У Рябова раздулись ноздри, он цопнул бегуна за плечо, спросил:
— Отчего бьете?
— Чтоб неповадно было псу смердящему не дельные деньги давать.
— А ты куда сам поспешаешь?
— А на съезжую. Пускай попытают вора маненько.
— Стой! Погоди!
Посланный рванулся, Рябов нажал на него сверху, тот прибрал голову, в испуге глянул на Рябова: такие сразу ломают, помолиться не дадут перед страшным судом. Иноземец Ферпонтен, весь в черном, оборотившись, смотрел на самоуправство кормщика.
— Дядечка, споймают нас! — робко взмолился Митенька. — Бежим, дядечка!
— Держи здесь татя! — велел Рябов и валкой походкой пошел к бьющимся.
Шел он не торопясь, держа руки за спиною, выставив вперед лобастую голову, с глазами, яростно поблескивающими. Теперь ему было все едино, что пороть, что шить. Дрягиля он узнал, — то был рыбацкий сирота Авсейка, малый тихий, уважительный, работник спорый, обиженный с малолетства горьким сиротством. На дрягильские свои нищие заработки содержал Авсейка немалое семейство: обезножившую бабку, да тетку, да еще каких-то тихих, пугливых словно мышата, девочек-племянниц. Что с ним нынче делают? За какую такую вину? За шхипера Уркварта, что в бочках привез не дельные деньги?
От неправды, от горькой злобы, от обиды неузнаваемо стало лицо кормщика. И когда вплотную подошел он к гостю, что лютовал над дрягилем, к людишкам, истово ему помогавшим, к иноземцу Ферпонтену, что-то такое сделалось во всем его облике, так он показался страшен обидчикам, что бой сам собою прекратился, и в наступившей тишине все услышали, как тяжело дышит Рябов.
Гость в китайчатом кафтане обтер потный лик. Наемные его людишки подались назад, чтобы не подвернуться первыми под тяжелую руку кормщика. Ферпонтен раскрыл складной нож, усмехнулся, — не впервой этим ножом резал он московитов, дурачье; в обиде они бились кулаками, а он отвечал по-своему, нож был длинный, хорошо входил меж ребрами, сразу доставал до сердца. Но в сей раз что-то припоздал Ферпонтен, не успел встать в позицию, упал лицом вниз от страшного удара рыбацким бахилом в живот. Тотчас же рухнул и свирепый гость; визжа, пополз в сторону от драки. Дрягиль, не удерживаемый более никем, сел наземь, свесил голову. Сознание его, видать, помутилось. Людишки иноземца опомнились, кинулись на кормщика кто с чем: один ухватил камень — ударить в темя, другой отодрал от тына палку, третий просто сиганул на плечи — повалить и придушить. Сам Ферпонтен тоже поднялся. Но уже шли от Гостиного двора другие дрягили с крючьями, — сполошились, что пропал Авсейка, поняли: повсюду в посаде кричался «караул» на фальшивые деньги.

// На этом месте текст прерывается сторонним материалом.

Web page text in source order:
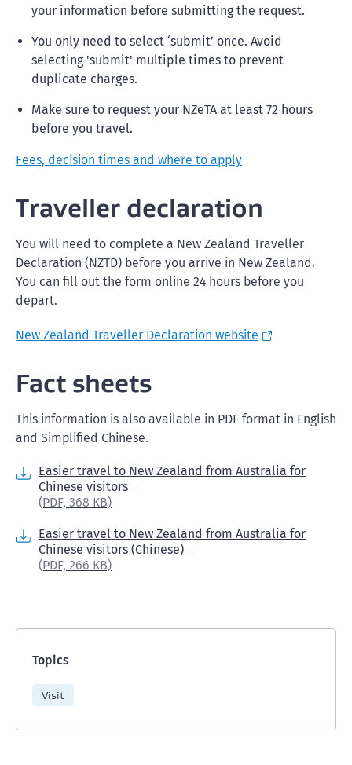
Topics
Visit
your information before submitting the request.
You only need to select ‘submit’ once. Avoid
selecting 'submit' multiple times to prevent
duplicate charges.
Make sure to request your NZeTA at least 72 hours
before you travel.
Fees, decision times and where to apply
Traveller declaration
You will need to complete a New Zealand Traveller
Declaration (NZTD) before you arrive in New Zealand.
You can fill out the form online 24 hours before you
depart.
New Zealand Traveller Declaration website
Fact sheets
This information is also available in PDF format in English
and Simplified Chinese.
Easier travel to New Zealand from Australia for
Chinese visitors
(PDF, 368 KB)
Easier travel to New Zealand from Australia for
Chinese visitors (Chinese)
(PDF, 266 KB)

— Гей! — крикнул один сипатым голосом, завидев бой.
— Ходу, жители! — крикнул другой и пошел таким скоком, что только пыль столбушкой поднялась…
— Авсейка, держись!
Ферпонтен огляделся, закрыл секретный нож. Наемные людишки уже бежали за тын, крючники, настигая, били кого в спину, кого по голове — бой так бой, пусть знают, каковы в гневе двинские дрягили. Гостю тоже досталось, и поболее других — не кричи «караул», не посылай на дыбу невиновного. Думаешь, нет на тебя крюка — не достанет? Так вот же, достал…
— По чревам не бей, восподи! — стонал гость.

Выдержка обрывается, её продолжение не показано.